Um jantar para 500 convidados marcou, em 26 de junho de 1996, o centenário da aquisição por Adolph Simons Ochs do jornal que, sob sua propriedade, se tornaria o mais influente de todo o mundo, o "The New York Times".
Uma visão dos bastidores e do ambiente da festa, realizada no templo egípcio de Dendur, numa das alas do Metropolitan Museum of Art, de Nova York, é o aperitivo inicial de "The Trust -0 The Private and Powerful Family Behind "The New York Times'". O local foi escolhido porque o Met deve sua existência como tal, em grande parte, ao "NYT".

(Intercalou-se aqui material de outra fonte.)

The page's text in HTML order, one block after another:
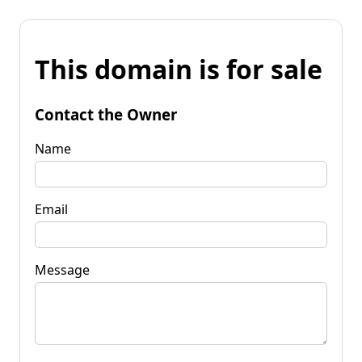
This domain is for sale
Contact the Owner
Name
Email
Message
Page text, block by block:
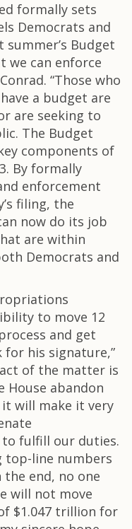
formally sets
Democrats and
Budget
we can enforce
“Those who
a budget are
are seeking to
The Budget
components of
By formally
enforcement
filing, the
now do its job
are within
Democrats and
to move 12
and get
for his signature,”
of the matter is
House abandon
will make it very
fulfill our duties.
top-line numbers
the end, no one
will not move
$1.047 trillion for
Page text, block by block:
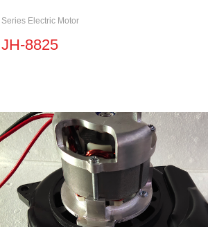
Series Electric Motor
JH-8825
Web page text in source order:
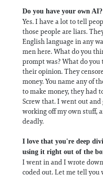
Do you have your own
Yes. I have a lot to tell
those people are liars.
English language in any
men here. What do you
prompt was? What do
their opinion. They
money. You name any of
to make money, they had
Screw that. I went out
working off my own stuff,
deadly.
I love that you're deep
using it right out of the
I went in and I wrote
coded out. Let me tell
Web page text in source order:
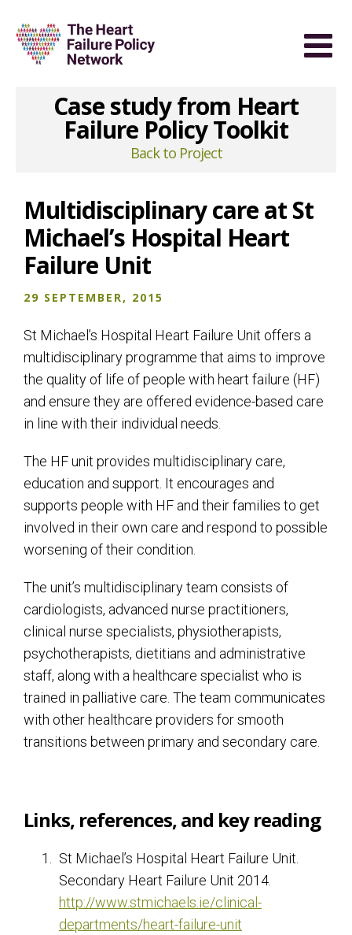
Case study from Heart
Failure Policy Toolkit
Back to Project
Multidisciplinary care at St
Michael’s Hospital Heart
Failure Unit
29 SEPTEMBER, 2015
St Michael’s Hospital Heart Failure Unit offers a
multidisciplinary programme that aims to improve
the quality of life of people with heart failure (HF)
and ensure they are offered evidence-based care
in line with their individual needs.
The HF unit provides multidisciplinary care,
education and support. It encourages and
supports people with HF and their families to get
involved in their own care and respond to possible
worsening of their condition.
The unit’s multidisciplinary team consists of
cardiologists, advanced nurse practitioners,
clinical nurse specialists, physiotherapists,
psychotherapists, dietitians and administrative
staff, along with a healthcare specialist who is
trained in palliative care. The team communicates
with other healthcare providers for smooth
transitions between primary and secondary care.
Links, references, and key reading
St Michael’s Hospital Heart Failure Unit.
Secondary Heart Failure Unit 2014.
http://www.stmichaels.ie/clinical-
departments/heart-failure-unit
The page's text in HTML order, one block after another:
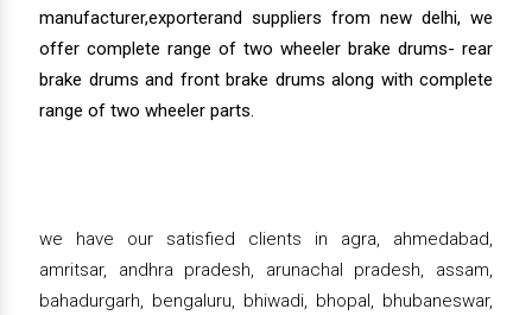
manufacturer,exporterand suppliers from new delhi, we
offer complete range of two wheeler brake drums- rear
brake drums and front brake drums along with complete
range of two wheeler parts.
we have our satisfied clients in agra, ahmedabad,
amritsar, andhra pradesh, arunachal pradesh, assam,
bahadurgarh, bengaluru, bhiwadi, bhopal, bhubaneswar,
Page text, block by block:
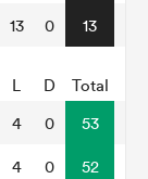
13 0 13
L D
Total
4 0 53
4 0 52
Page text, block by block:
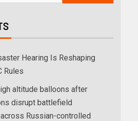
Hearing Is Reshaping
Rules
altitude balloons after
disrupt battlefield
Russian-controlled
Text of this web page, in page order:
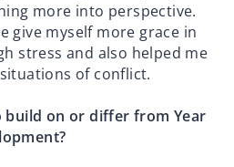
more into perspective.
give myself more grace in
stress and also helped me
of conflict.
build on or differ from Year
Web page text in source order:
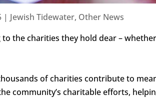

Os autores do livro são um casal de jornalistas, Susan Tifft e Alex Jones, marido e mulher bem-sucedidos. Ela foi editora-associada da revista "Times" (que não tem nada a ver com o jornal) e ele foi repórter no "The New York Times" por nove anos, até 1992, quando ganhou um Prêmio Pulitzer.

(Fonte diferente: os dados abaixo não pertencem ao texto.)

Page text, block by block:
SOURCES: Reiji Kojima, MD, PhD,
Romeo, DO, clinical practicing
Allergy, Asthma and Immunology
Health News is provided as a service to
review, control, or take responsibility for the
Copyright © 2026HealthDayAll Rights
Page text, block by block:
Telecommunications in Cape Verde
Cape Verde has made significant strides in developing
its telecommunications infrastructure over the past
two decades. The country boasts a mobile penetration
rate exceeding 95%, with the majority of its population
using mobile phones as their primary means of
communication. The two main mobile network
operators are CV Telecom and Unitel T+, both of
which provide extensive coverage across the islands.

O livro, recém-lançado nos EUA, é fruto de sete anos de pesquisas, durante os quais os autores realizaram 550 entrevistas.
Eles contam o que até agora ninguém tinha escrito sobre o "NYT", apesar de o livro marcante de Gay Talese (ex-repórter da casa), "The Kingdom and the Power", escrito há mais de uma década. Tifft e Jones tiveram "carta branca" e apoio da família Ochs Sulzberg para a empreitada. Mas trabalharam de forma independente. O resultado agrada e o livro promete tornar-se um ponto de referência.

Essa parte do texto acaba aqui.